[Stored entries]

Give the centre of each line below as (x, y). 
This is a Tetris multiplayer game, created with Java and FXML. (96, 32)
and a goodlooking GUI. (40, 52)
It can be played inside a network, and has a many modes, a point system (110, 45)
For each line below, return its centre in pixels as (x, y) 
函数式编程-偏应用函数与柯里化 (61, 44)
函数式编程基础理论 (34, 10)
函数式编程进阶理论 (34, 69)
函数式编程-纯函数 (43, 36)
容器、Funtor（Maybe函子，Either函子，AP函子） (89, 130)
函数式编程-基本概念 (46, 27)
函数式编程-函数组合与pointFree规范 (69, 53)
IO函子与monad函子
---
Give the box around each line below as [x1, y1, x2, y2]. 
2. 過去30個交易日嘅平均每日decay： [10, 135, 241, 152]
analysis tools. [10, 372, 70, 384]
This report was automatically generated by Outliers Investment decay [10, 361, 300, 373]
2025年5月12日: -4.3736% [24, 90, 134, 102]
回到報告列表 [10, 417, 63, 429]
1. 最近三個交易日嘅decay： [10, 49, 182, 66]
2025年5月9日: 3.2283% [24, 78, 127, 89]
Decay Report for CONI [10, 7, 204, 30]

EXERCISE DETAILS: Begin with the line above that has "2. 過去30個交易日嘅平均每日decay： [10, 135, 241, 152]" and continue through the line that has "Decay Report for CONI [10, 7, 204, 30]", setting each one down exactly. Stop there.

EXPECTED ANSWER:
2. 過去30個交易日嘅平均每日decay： [10, 135, 241, 152]
analysis tools. [10, 372, 70, 384]
This report was automatically generated by Outliers Investment decay [10, 361, 300, 373]
2025年5月12日: -4.3736% [24, 90, 134, 102]
回到報告列表 [10, 417, 63, 429]
1. 最近三個交易日嘅decay： [10, 49, 182, 66]
2025年5月9日: 3.2283% [24, 78, 127, 89]
Decay Report for CONI [10, 7, 204, 30]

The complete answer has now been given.